RECORD EXCERPTS START

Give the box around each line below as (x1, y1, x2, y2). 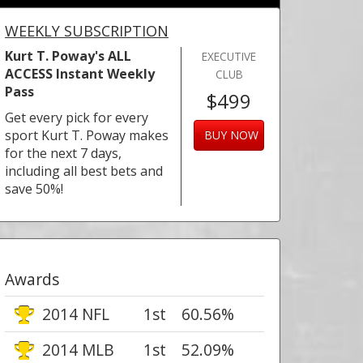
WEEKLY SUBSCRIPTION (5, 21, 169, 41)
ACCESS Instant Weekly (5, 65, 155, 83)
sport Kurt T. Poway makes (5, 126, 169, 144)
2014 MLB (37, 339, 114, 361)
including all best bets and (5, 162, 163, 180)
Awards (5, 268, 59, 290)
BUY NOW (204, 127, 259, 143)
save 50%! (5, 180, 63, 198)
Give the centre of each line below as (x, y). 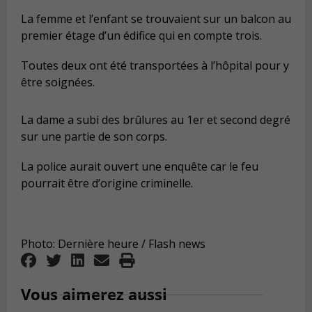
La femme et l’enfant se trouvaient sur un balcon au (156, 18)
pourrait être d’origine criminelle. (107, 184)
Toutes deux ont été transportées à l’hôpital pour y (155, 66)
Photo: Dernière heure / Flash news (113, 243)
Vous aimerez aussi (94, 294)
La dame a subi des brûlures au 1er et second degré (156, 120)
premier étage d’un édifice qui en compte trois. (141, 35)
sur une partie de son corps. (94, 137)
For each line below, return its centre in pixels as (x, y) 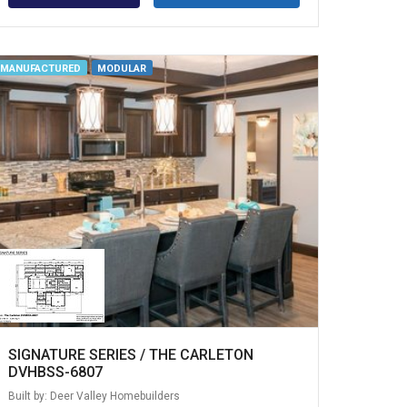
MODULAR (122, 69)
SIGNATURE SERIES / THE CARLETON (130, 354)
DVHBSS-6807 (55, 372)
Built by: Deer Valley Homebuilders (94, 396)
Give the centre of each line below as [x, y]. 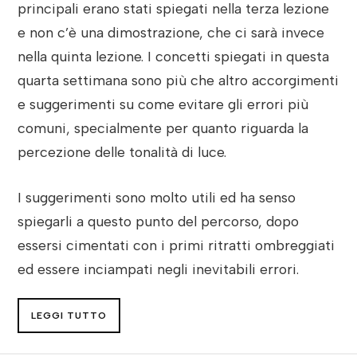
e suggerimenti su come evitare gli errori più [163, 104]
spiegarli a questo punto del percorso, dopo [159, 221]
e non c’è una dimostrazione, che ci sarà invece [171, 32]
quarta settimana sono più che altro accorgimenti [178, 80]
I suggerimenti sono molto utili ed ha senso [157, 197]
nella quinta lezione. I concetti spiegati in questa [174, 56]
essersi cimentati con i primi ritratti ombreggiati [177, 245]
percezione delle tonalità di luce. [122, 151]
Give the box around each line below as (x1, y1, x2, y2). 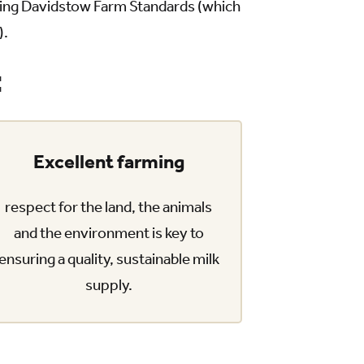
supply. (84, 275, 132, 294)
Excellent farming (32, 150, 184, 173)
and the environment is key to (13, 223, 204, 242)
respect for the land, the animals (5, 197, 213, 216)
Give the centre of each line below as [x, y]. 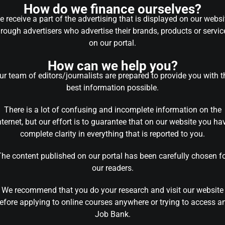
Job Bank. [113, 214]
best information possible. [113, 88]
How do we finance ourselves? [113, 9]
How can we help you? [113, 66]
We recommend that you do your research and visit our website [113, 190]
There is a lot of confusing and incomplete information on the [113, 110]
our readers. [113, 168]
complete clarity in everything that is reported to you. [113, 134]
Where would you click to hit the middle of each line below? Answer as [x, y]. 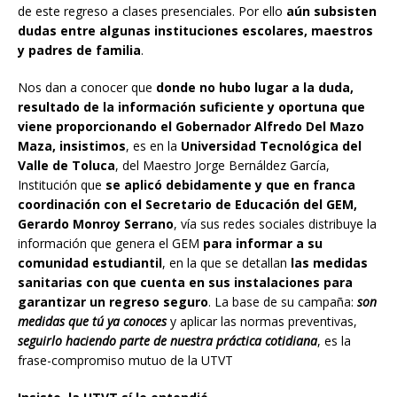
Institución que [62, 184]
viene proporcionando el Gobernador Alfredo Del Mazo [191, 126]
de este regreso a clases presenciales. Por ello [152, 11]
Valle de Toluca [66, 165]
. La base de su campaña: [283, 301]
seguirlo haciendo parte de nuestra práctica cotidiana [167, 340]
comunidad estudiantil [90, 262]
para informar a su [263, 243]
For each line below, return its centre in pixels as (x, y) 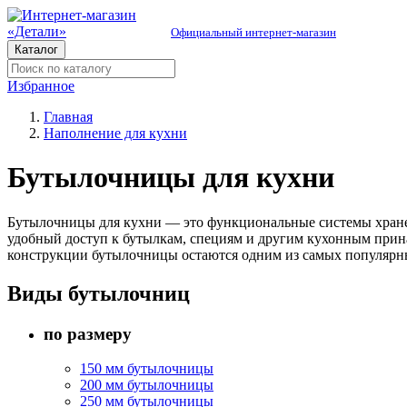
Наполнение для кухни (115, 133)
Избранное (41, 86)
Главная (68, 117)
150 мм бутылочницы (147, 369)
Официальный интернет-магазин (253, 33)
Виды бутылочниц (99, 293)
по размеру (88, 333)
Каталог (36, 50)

RECORD EXCERPTS END

- WORK INSTRUCTIONS:
Leave out every picture, and copy exactly the lines above starting at the one holding "MODULAR (122, 69)" and ending at the one holding "nella quinta lezione.", no more and no less.

- SOLUTION:
MODULAR (122, 69)
SIGNATURE SERIES / THE CARLETON (130, 354)
DVHBSS-6807 (55, 372)
Built by: Deer Valley Homebuilders (94, 396)
Give the centre of each line below as [x, y]. 
e suggerimenti su come evitare gli errori più [163, 104]
spiegarli a questo punto del percorso, dopo [159, 221]
e non c’è una dimostrazione, che ci sarà invece [171, 32]
quarta settimana sono più che altro accorgimenti [178, 80]
I suggerimenti sono molto utili ed ha senso [157, 197]
nella quinta lezione. I concetti spiegati in questa [174, 56]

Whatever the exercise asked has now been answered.